Incrocio tra una scultura già di per sé orribile di Rabarama ed gli eburnei volto e corpo – seppur scultoreo – marmoreo di Achille Lauro, il ‘Frankenstein’ de noialtri di Guillermo del Toro delude per il suo continuo e inarrestabile sapore di falsità.

Lo aveva già fatto nel plagio tratto dal cortometraggio di un giovane studente di cinema che lo denunciò in The shape of waters, a cui ha risarcito piccola cifra rispetto al guadagno milionario del film. E reitera ora.

E, con quella piccola grande ingiuria, ad oggi la trappola per topi di Guillermo del Toro, miete meno vittime.
Almeno per quanto mi riguarda.

Qui il plagio è addirittura peggiore perchè è verso se stesso. Oltre che verso l’idea narrativa di Mary Shelley (1818) che oggi amiamo chiamare REMAKE, direi di chi ha finito idee proprie.
Egli copia il rapporto malsano col femminile che una bestia può avere. Anche questo già esplorato. Vive delle proprie ossessioni e manie.

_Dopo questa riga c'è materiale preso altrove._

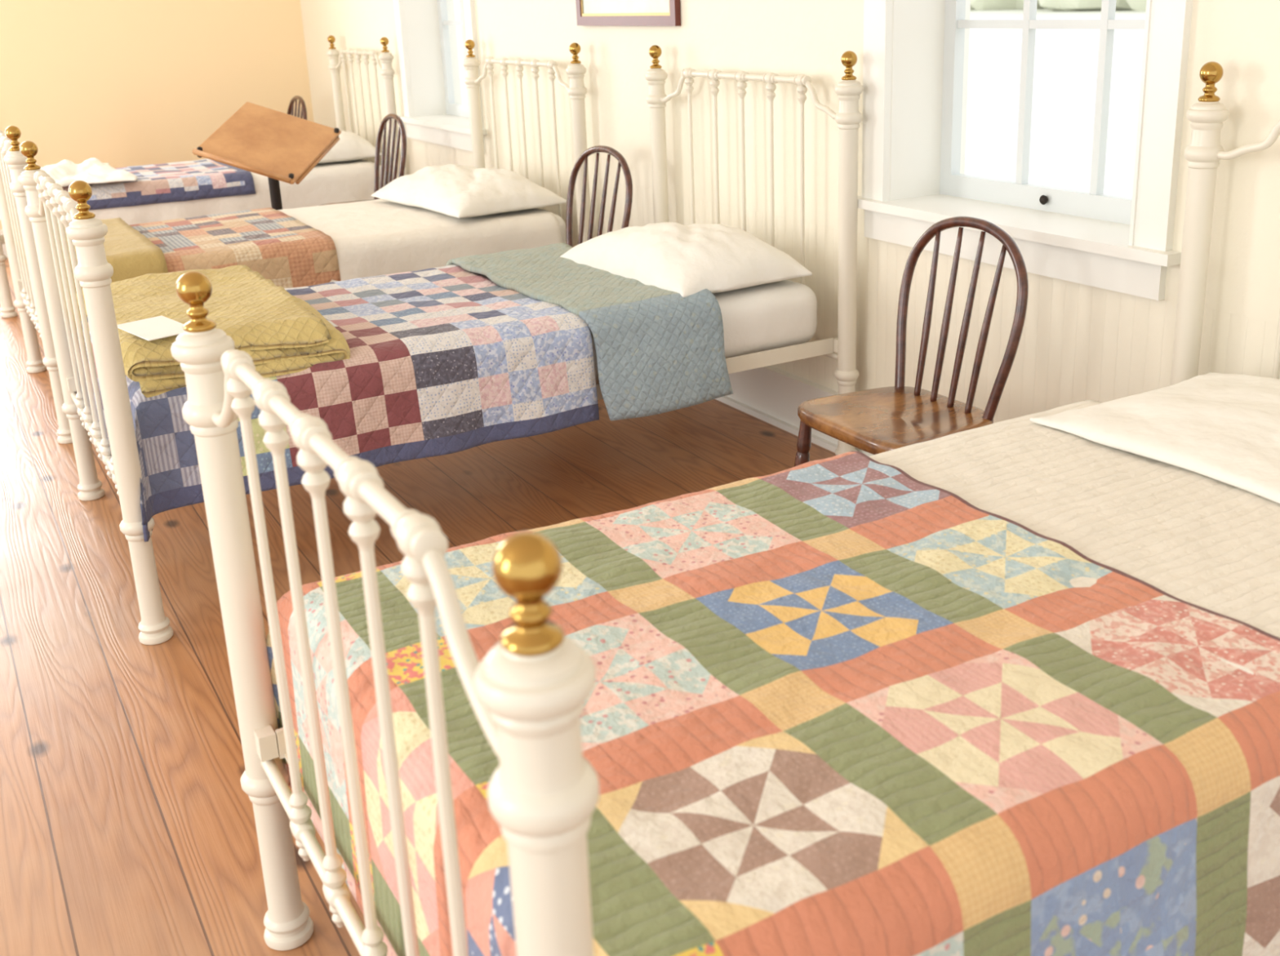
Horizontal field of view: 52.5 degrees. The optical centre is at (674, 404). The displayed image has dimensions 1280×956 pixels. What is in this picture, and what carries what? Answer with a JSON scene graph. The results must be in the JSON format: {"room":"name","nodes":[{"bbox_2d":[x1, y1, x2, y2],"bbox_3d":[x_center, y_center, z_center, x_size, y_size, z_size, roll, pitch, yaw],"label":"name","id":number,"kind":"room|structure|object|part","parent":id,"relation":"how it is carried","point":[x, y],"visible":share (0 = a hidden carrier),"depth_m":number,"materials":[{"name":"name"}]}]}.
{"room":"dormitory","nodes":[
{"label":"dormitory","id":0,"kind":"room"},
{"bbox_2d":[0,0,314,229],"bbox_3d":[-4.673,-2.082,7.312,5.700,2.850,0.200,-12,20,-29],"label":"wall","id":1,"kind":"structure","parent":0,"point":[120,83],"depth_m":8.05,"materials":[{"name":"yellow paint"}]},
{"bbox_2d":[0,229,8,257],"bbox_3d":[-4.718,-0.844,7.516,5.370,0.170,0.022,-12,20,-29],"label":"baseboard","id":2,"kind":"structure","parent":1,"relation":"attached to","point":[4,248],"depth_m":7.87,"materials":[{"name":"white"}]},
{"bbox_2d":[0,257,835,955],"bbox_3d":[-1.750,0.606,3.065,5.700,0.100,11.100,-12,20,-29],"label":"floor","id":3,"kind":"structure","parent":0,"point":[127,823],"depth_m":2.98,"materials":[{"name":"brown wood"}]},
{"bbox_2d":[0,35,400,318],"bbox_3d":[-2.655,-1.320,7.042,2.105,1.229,1.059,-12,20,-29],"label":"bed","id":4,"kind":"object","parent":3,"relation":"on","point":[7,309],"visible":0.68,"depth_m":7.20,"materials":[{"name":"white metal"}]},
{"bbox_3d":[-2.639,-1.179,7.093,1.928,0.187,0.890,-12,20,-29],"label":"mattress","id":5,"kind":"part","parent":4,"relation":"part of","materials":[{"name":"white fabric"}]},
{"bbox_2d":[57,159,379,224],"bbox_3d":[-2.648,-1.147,7.088,1.831,0.265,0.981,-12,20,-29],"label":"mattress","id":6,"kind":"object","parent":4,"relation":"on","point":[353,180],"visible":0.16,"depth_m":6.90,"materials":[{"name":"white fabric"}]},
{"bbox_2d":[62,158,255,209],"bbox_3d":[-2.827,-1.192,6.952,0.911,0.119,0.927,-12,20,-29],"label":"patchwork quilt","id":7,"kind":"object","parent":6,"relation":"on","point":[187,180],"visible":0.63,"depth_m":6.67,"materials":[{"name":"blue fabric"}]},
{"bbox_2d":[35,157,137,186],"bbox_3d":[-3.170,-1.214,6.669,0.672,0.084,0.944,-12,20,-29],"label":"folded nightgown","id":8,"kind":"object","parent":7,"relation":"on","point":[91,171],"visible":0.69,"depth_m":6.54,"materials":[{"name":"white fabric"}]},
{"bbox_2d":[318,130,382,163],"bbox_3d":[-2.036,-1.486,7.375,0.505,0.173,0.805,-12,20,-29],"label":"pillow","id":9,"kind":"object","parent":6,"relation":"on","point":[350,146],"visible":0.36,"depth_m":7.13,"materials":[{"name":"white fabric"}]},
{"bbox_2d":[192,102,341,209],"bbox_3d":[-1.883,-0.924,6.128,0.553,0.967,0.470,-1,18,4],"label":"lectern","id":10,"kind":"object","parent":3,"relation":"on","point":[276,145],"visible":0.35,"depth_m":6.04,"materials":[{"name":"brown wood"}]},
{"bbox_2d":[0,39,590,444],"bbox_3d":[-1.512,-0.776,5.199,2.095,1.229,1.163,-12,20,-29],"label":"bed","id":11,"kind":"object","parent":3,"relation":"on","point":[30,302],"visible":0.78,"depth_m":5.13,"materials":[{"name":"white metal"}]},
{"bbox_2d":[128,207,341,288],"bbox_3d":[-1.892,-0.541,5.023,0.903,0.253,1.065,-12,20,-29],"label":"patchwork quilt","id":12,"kind":"object","parent":11,"relation":"on","point":[286,251],"visible":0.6,"depth_m":4.79,"materials":[{"name":"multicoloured fabric"}]},
{"bbox_2d":[57,217,168,328],"bbox_3d":[-2.189,-0.498,4.825,0.420,0.247,1.063,-12,20,-29],"label":"blanket","id":13,"kind":"object","parent":12,"relation":"on","point":[131,254],"visible":0.3,"depth_m":4.50,"materials":[{"name":"yellow fabric"}]},
{"bbox_2d":[277,199,562,282],"bbox_3d":[-1.159,-0.689,5.428,1.040,0.234,1.054,-12,20,-29],"label":"mattress","id":14,"kind":"object","parent":11,"relation":"on","point":[378,237],"visible":0.59,"depth_m":5.10,"materials":[{"name":"white fabric"}]},
{"bbox_2d":[370,164,566,217],"bbox_3d":[-0.889,-0.926,5.496,0.509,0.166,0.856,-14,21,-34],"label":"pillow","id":15,"kind":"object","parent":14,"relation":"on","point":[455,190],"visible":1,"depth_m":5.29,"materials":[{"name":"white fabric"}]},
{"bbox_3d":[-1.500,-0.633,5.248,1.928,0.187,0.970,-12,20,-29],"label":"mattress","id":16,"kind":"part","parent":11,"relation":"part of","materials":[{"name":"white fabric"}]},
{"bbox_2d":[287,95,306,119],"bbox_3d":[-2.495,-1.468,8.087,0.416,0.874,0.419,-12,20,-29],"label":"chair","id":17,"kind":"object","parent":3,"relation":"on","point":[291,108],"visible":0.15,"depth_m":8.04,"materials":[{"name":"brown wood"}]},
{"bbox_2d":[319,113,406,205],"bbox_3d":[-1.563,-1.004,6.521,0.416,0.874,0.419,-12,20,-29],"label":"chair","id":18,"kind":"object","parent":3,"relation":"on","point":[402,131],"visible":0.27,"depth_m":6.54,"materials":[{"name":"brown wood"}]},
{"bbox_3d":[-1.581,-0.980,6.517,0.360,0.042,0.419,-12,20,-29],"label":"seat","id":19,"kind":"part","parent":18,"relation":"part of","materials":[{"name":"brown wood"}]},
{"bbox_2d":[17,44,863,644],"bbox_3d":[-0.641,-0.356,3.780,2.105,1.229,1.175,-12,20,-29],"label":"bed","id":20,"kind":"object","parent":3,"relation":"on","point":[771,323],"visible":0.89,"depth_m":3.71,"materials":[{"name":"white metal"}]},
{"bbox_2d":[76,264,599,542],"bbox_3d":[-0.978,-0.094,3.631,1.197,0.328,1.177,-12,20,-29],"label":"patchwork quilt","id":21,"kind":"object","parent":20,"relation":"on","point":[448,359],"visible":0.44,"depth_m":3.32,"materials":[{"name":"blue fabric"}]},
{"bbox_2d":[75,265,350,397],"bbox_3d":[-1.242,-0.229,3.422,0.532,0.121,0.936,-12,20,-29],"label":"folded blanket","id":22,"kind":"object","parent":21,"relation":"on","point":[282,333],"visible":0.71,"depth_m":3.17,"materials":[{"name":"yellow fabric"}]},
{"bbox_2d":[117,315,185,341],"bbox_3d":[-1.226,-0.182,3.059,0.170,0.012,0.120,14,23,40],"label":"paper card","id":23,"kind":"object","parent":22,"relation":"on","point":[159,326],"visible":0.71,"depth_m":3.05,"materials":[{"name":"white paper"}]},
{"bbox_2d":[444,243,733,420],"bbox_3d":[-0.303,-0.263,3.997,0.445,0.301,1.140,-12,20,-29],"label":"quilt","id":24,"kind":"object","parent":20,"relation":"on","point":[659,350],"visible":0.87,"depth_m":3.60,"materials":[{"name":"teal fabric"}]},
{"bbox_3d":[-0.625,-0.214,3.831,1.928,0.187,0.970,-12,20,-29],"label":"mattress","id":25,"kind":"part","parent":20,"relation":"part of","materials":[{"name":"white fabric"}]},
{"bbox_2d":[560,222,812,297],"bbox_3d":[0.013,-0.486,4.018,0.479,0.174,0.762,-13,20,-30],"label":"pillow","id":26,"kind":"object","parent":20,"relation":"on","point":[686,260],"visible":0.93,"depth_m":3.80,"materials":[{"name":"white fabric"}]},
{"bbox_2d":[565,145,632,246],"bbox_3d":[-0.405,-0.498,4.795,0.416,0.874,0.419,-14,21,-34],"label":"chair","id":27,"kind":"object","parent":3,"relation":"on","point":[622,162],"visible":0.18,"depth_m":4.81,"materials":[{"name":"brown wood"}]},
{"bbox_2d":[170,61,1279,955],"bbox_3d":[0.516,0.199,1.902,2.109,1.229,1.152,-12,20,-29],"label":"bed","id":28,"kind":"object","parent":3,"relation":"on","point":[528,695],"visible":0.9,"depth_m":1.33,"materials":[{"name":"white metal"}]},
{"bbox_2d":[266,450,1279,955],"bbox_3d":[0.105,0.484,1.731,1.059,0.430,1.221,-12,20,-29],"label":"patchwork quilt","id":29,"kind":"object","parent":28,"relation":"on","point":[847,704],"visible":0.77,"depth_m":1.45,"materials":[{"name":"multicoloured fabric"}]},
{"bbox_2d":[868,400,1279,674],"bbox_3d":[0.765,0.293,2.083,0.680,0.297,1.074,-12,20,-29],"label":"blanket","id":30,"kind":"object","parent":28,"relation":"on","point":[1202,540],"visible":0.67,"depth_m":2.05,"materials":[{"name":"beige fabric"}]},
{"bbox_2d":[1030,372,1279,503],"bbox_3d":[1.121,0.069,2.184,0.532,0.075,0.912,-12,20,-29],"label":"pillow","id":31,"kind":"object","parent":28,"relation":"on","point":[1224,428],"visible":1,"depth_m":2.29,"materials":[{"name":"white fabric"}]},
{"bbox_3d":[0.533,0.324,1.949,1.928,0.222,0.970,-12,20,-29],"label":"mattress","id":32,"kind":"part","parent":28,"relation":"part of","materials":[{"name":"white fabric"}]},
{"bbox_2d":[794,216,1028,466],"bbox_3d":[0.548,0.012,3.084,0.416,0.874,0.419,-12,20,-29],"label":"chair","id":33,"kind":"object","parent":3,"relation":"on","point":[877,420],"visible":0.52,"depth_m":3.07,"materials":[{"name":"brown wood"}]},
{"bbox_3d":[0.530,0.036,3.080,0.360,0.042,0.419,-12,20,-29],"label":"seat","id":34,"kind":"part","parent":33,"relation":"part of","materials":[{"name":"brown wood"}]},
{"bbox_2d":[300,0,1279,422],"bbox_3d":[0.517,-1.238,3.919,0.280,2.750,11.100,-12,20,-29],"label":"wall","id":35,"kind":"structure","parent":0,"point":[1078,342],"depth_m":3.95,"materials":[{"name":"beige paint"}]},
{"bbox_2d":[392,0,486,153],"bbox_3d":[-1.106,-2.185,6.431,0.330,1.745,1.130,-12,20,-29],"label":"window frame","id":36,"kind":"structure","parent":35,"relation":"attached to","point":[425,117],"depth_m":6.89,"materials":[{"name":"white"}]},
{"bbox_2d":[436,0,469,117],"bbox_3d":[-1.016,-2.213,6.478,0.070,1.536,0.868,-12,20,-29],"label":"sash","id":37,"kind":"object","parent":36,"relation":"in","point":[452,108],"visible":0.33,"depth_m":6.91,"materials":[{"name":"white"}]},
{"bbox_2d":[575,0,680,26],"bbox_3d":[-0.192,-1.665,4.713,0.022,0.550,0.760,-12,20,-29],"label":"framed picture","id":38,"kind":"object","parent":35,"relation":"attached to","point":[588,12],"visible":1,"depth_m":4.75,"materials":[{"name":"white paper"}]},
{"bbox_2d":[582,0,669,13],"bbox_3d":[-0.190,-1.665,4.714,0.010,0.460,0.670,-12,20,-29],"label":"print","id":39,"kind":"object","parent":38,"relation":"attached to","point":[589,6],"depth_m":4.76,"materials":[{"name":"paper"}]},
{"bbox_2d":[715,365,873,456],"bbox_3d":[0.421,0.013,4.230,0.040,0.185,11.100,-12,20,-29],"label":"baseboard","id":40,"kind":"structure","parent":35,"relation":"attached to","point":[772,395],"depth_m":4.35,"materials":[{"name":"white"}]},
{"bbox_2d":[857,0,1192,300],"bbox_3d":[0.910,-1.220,3.165,0.330,1.745,1.135,-12,20,-29],"label":"window frame","id":41,"kind":"structure","parent":35,"relation":"attached to","point":[900,199],"depth_m":3.42,"materials":[{"name":"white"}]},
{"bbox_2d":[939,0,1145,224],"bbox_3d":[1.000,-1.248,3.212,0.070,1.536,0.873,-12,20,-29],"label":"sash","id":42,"kind":"object","parent":35,"relation":"attached to","point":[1093,204],"visible":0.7,"depth_m":3.45,"materials":[{"name":"white"}]},
{"bbox_2d":[1039,195,1048,204],"bbox_3d":[0.976,-0.543,3.430,0.019,0.026,0.026,-12,20,-29],"label":"handle","id":43,"kind":"object","parent":42,"relation":"attached to","point":[1043,199],"depth_m":3.42,"materials":[{"name":"black metal"}]},
{"label":"outside","id":44,"kind":"structure","parent":0,"visible":0},
{"bbox_2d":[455,8,1146,197],"bbox_3d":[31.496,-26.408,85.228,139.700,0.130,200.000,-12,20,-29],"label":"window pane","id":45,"kind":"structure","parent":44,"point":[1066,60],"depth_m":17.31,"materials":[{"name":"clear glass"}]},
{"bbox_2d":[970,0,1146,11],"bbox_3d":[20.038,-28.489,74.714,18.213,13.918,138.977,-12,20,-29],"label":"tree line","id":46,"kind":"object","parent":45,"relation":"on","point":[978,5],"visible":0.08,"depth_m":67.45,"materials":[{"name":"green plant"}]}
]}

Infatti lo avevamo già colto anche questo, nella giovane protagonista che si relazionava con dolcezza alla ‘creatura’ marina in The shape of waters.
Qui ciò si reitera malamente, ricordando di nuovo anche la Bella e la Bestia, altro tema poco esplorato e ‘nuovo’.

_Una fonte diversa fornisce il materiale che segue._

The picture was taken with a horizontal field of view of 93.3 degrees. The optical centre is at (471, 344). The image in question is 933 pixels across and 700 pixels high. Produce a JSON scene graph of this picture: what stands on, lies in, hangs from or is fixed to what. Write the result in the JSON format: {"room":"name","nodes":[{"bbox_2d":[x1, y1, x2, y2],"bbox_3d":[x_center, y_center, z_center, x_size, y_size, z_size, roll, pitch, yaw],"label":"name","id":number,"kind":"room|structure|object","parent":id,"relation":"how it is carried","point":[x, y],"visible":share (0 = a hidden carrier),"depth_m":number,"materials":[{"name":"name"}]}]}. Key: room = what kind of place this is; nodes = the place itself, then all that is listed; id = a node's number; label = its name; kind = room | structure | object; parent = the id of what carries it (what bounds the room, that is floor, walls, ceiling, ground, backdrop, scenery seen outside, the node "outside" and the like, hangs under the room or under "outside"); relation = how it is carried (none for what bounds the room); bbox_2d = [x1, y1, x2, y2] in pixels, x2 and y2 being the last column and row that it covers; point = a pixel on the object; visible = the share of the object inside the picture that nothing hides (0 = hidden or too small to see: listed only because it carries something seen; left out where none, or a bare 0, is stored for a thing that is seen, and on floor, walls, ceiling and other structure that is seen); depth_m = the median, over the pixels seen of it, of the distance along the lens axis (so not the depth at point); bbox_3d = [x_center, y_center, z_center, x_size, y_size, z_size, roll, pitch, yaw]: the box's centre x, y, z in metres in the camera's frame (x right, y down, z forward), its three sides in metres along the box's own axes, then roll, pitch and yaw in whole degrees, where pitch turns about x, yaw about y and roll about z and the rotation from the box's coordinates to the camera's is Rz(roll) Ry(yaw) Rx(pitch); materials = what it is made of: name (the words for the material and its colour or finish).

Ma che problemi ha Del toro?
Lui parla fin da piccolo di un’ossessione verso Frankenstein, ma il modo con cui realizza le 2 ore e 20 troppo lunghe, lente e con estetica da Netflix, patinata e piatta, oltre alla falsità di lupi che mangiano pecore e uomini con bruttissimi metodi Ai, adattando il tutto al contemporaneo anche al digitale, tecnologico (I NUOVI MOSTRI ODIERNi) farà di sicuro rigirare la madre del vero Frankenstein nella tomba.
Oltre che noi, spettatori più severi.